THE STATE OF TEXAS STATE

------------

FROM THE 16 TH DISTRICT COURT OF DENTON COUNTY

------------

MEMORANDUM OPINION (footnote: 1)

------------

Appellant Gary DeWayne Blagg was charged by separate indictments with three aggravated robberies.  A jury found him guilty in each of the three cases and, in each case, sentenced him to ninety-nine years’ confinement as a habitual offender.  Appellant brings seven points on appeal, complaining of the admission of evidence of an unadjudicated prior offense at punishment and the trial court’s related failure to give an unrequested jury instruction (points one through four), the trial court’s failure to give a mandatory parole instruction (point five), the State’s allegedly improper voir dire on the range of punishment (point six), and ineffective assistance of trial counsel (point seven).  Because we hold that the trial court did not reversibly err and that Appellant has not proved his claim of ineffective assistance of trial counsel, we affirm the trial court’s judgments.

Background Facts

On July 8, 2002, the three complainants, Todd King, his brother Chad King, and Chad’s wife Barbie, along with Chad and Barbie’s baby, arrived at Chad and Barbie’s home.  They noticed a white van parked in front of the house.  A blonde woman was walking from the front door of the house to the van.  After the woman got in the van, Todd asked her if he could help her, and she replied that she was looking for ”Sara.“  After Todd informed her that she had the wrong house, she honked the horn and drove off.

As Chad approached the front door of his home, he heard the house alarm going off.  Chad saw two men, one in a yellow shirt and one in a blue shirt, standing at his front door.  The man in the yellow shirt charged at Chad and threw a fire safe taken from the house at him.  The fire safe hit Chad in the shoulder.  The man in the yellow shirt then pulled a gun out of his waistband.  Appellant, the man in the blue shirt, dropped the items in his hands and pulled a gun out of his waistband as well.  Appellant pointed the gun at Chad and yelled for him to get down.  Appellant then pointed the gun at Chad, Todd, and Barbie and yelled at them all to get down.  After they all lay down on the ground, Appellant and the man in the yellow shirt ran down the street and around the corner.  Todd noticed that Appellant ran as if he had a limp.  Chad called 911, and shortly thereafter, the same white van that had been at the house earlier drove back down the street.  Chad and Todd were able to read the license plate number to the 911 operator.  Appellant was subsequently arrested, indicted, tried, convicted, and sentenced.  This appeal followed.

Extraneous Acts of Misconduct at Punishment

In his first three points, Appellant complains of the admission of an unadjudicated bad act during the punishment phase.  At punishment, the State offered evidence that Appellant was driving a vehicle in Marshall, Texas, and was pulled over for a traffic violation.  He was alone in the car, and the officer found a pill bottle containing what the officer believed to be cocaine under the hood on the right side of the car.  Testing confirmed that the substance was cocaine.  The officer arrested Appellant for possession of a controlled substance.

In his third point, Appellant argues that the trial court erred by not making a threshold determination that the extraneous offense was relevant and therefore admissible.  The record reflects that the trial court had the opportunity to determine, outside the presence of the jury, the admissibility of the unadjudicated cocaine possession offense.  Implicit in the record is the trial court’s conclusion that the extraneous offense was relevant and therefore admissible. (footnote: 2)  We overrule Appellant’s third point.

As to his first and second points regarding admission of the extraneous offense, our review of the record shows that at trial, Appellant objected to the entire line of questioning on the bases that the extraneous offense had no final conviction, that it was not relevant, and that it was prejudicial.

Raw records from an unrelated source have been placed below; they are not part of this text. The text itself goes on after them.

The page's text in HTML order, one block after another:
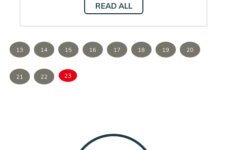
READ ALL
13 14 15 16 17 18 19 20
21 22 23
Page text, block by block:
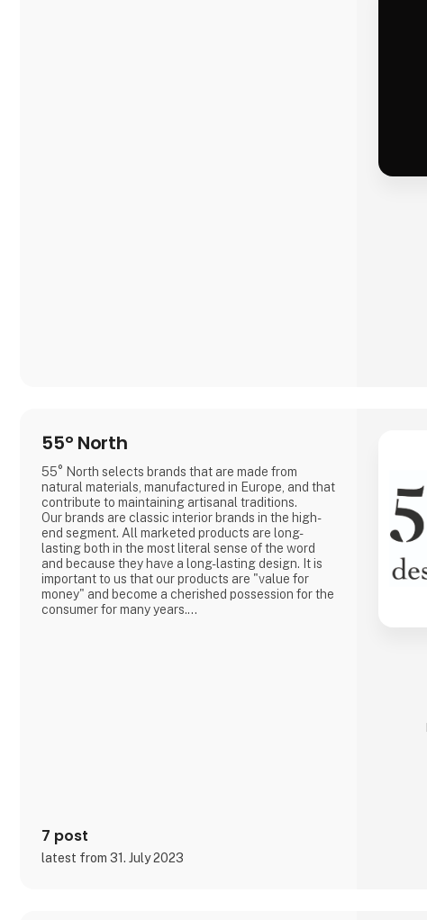
55° North
55° North selects brands that are made from
natural materials, manufactured in Europe, and that
contribute to maintaining artisanal traditions.
Our brands are classic interior brands in the high-
end segment. All marketed products are long-
lasting both in the most literal sense of the word
and because they have a long-lasting design. It is
important to us that our products are "value for
money" and become a cherished possession for the
consumer for many years.
7 post
latest from 31. July 2023
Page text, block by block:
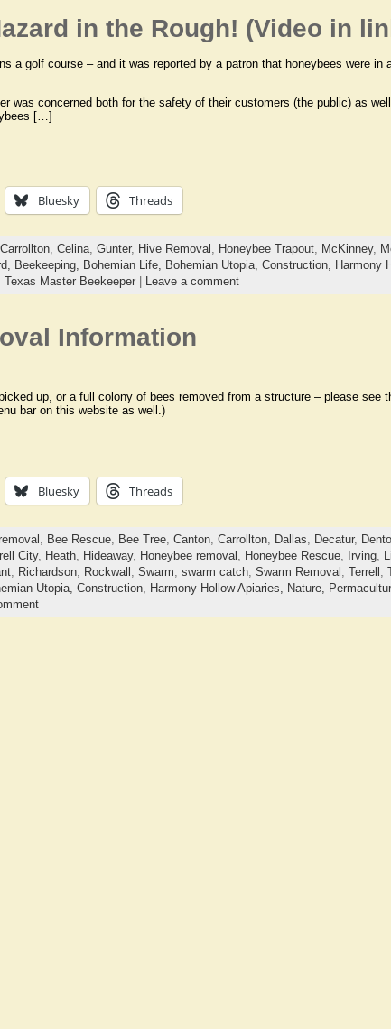
in the Rough! (Video in
a golf course – and it was reported by a patron that honeybees were in
was concerned both for the safety of their customers (the public) as
[…]
Bluesky Threads
Carrollton, Celina, Gunter, Hive Removal Honeybee Trapout, McKinney,
Beekeeping, Bohemian Life, Bohemian Utopia, Construction, Harmony
Texas Master Beekeeper| Leave a comment
Information
up, or a full colony of bees removed from a structure – please see
bar on this website as well.)
Bluesky Threads
Bee Rescue, Bee Tree, Canton, Carrollton, Dallas Decatur,
City, Heath, Hideaway, Honeybee removal Honeybee Rescue, Irving,
, Richardson, Rockwall Swarm swarm catch, Swarm Removal Terrell
Utopia, Construction, Harmony Hollow Apiaries, Nature,
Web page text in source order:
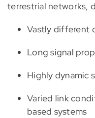
terrestrial networks,
Vastly different
Long signal
Highly dynamic
Varied link
based systems
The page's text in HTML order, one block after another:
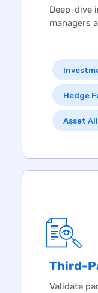
Deep-dive
managers
Hedge
Asset
Third-
Validate
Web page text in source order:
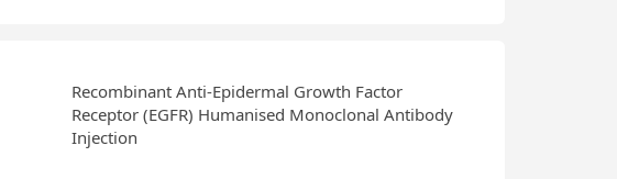
Recombinant Anti-Epidermal Growth Factor
Receptor (EGFR) Humanised Monoclonal Antibody
Injection
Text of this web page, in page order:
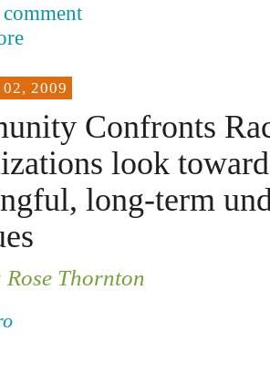
2009
Confronts
look
long-term
Thornton

He did not object that the extraneous offense evidence was unreliable or that the evidence was legally insufficient to establish possession of cocaine.

We point out that although Appellant couches his second point in terms of legal sufficiency, and an appellate challenge to the legal sufficiency of the evidence supporting conviction cannot be forfeited for failure to object at trial, (footnote: 3) when an appellant complains on appeal of the sufficiency of the evidence of an extraneous offense at punishment, his complaint is not truly about sufficiency.  Rather, his complaint goes to the admission of the evidence. (footnote: 4)  That is, Appellant’s complaint on appeal is a claim of evidentiary trial error—a  complaint that can be forfeited for the failure to object at trial. (footnote: 5)

To preserve a complaint for appellate review, the objection at trial must be the same as the complaint raised on appeal. (footnote: 6)  Because Appellant’s complaints on appeal do not comport with his objections at trial, Appellant has not preserved them for appellate review.  We overrule his first and second points.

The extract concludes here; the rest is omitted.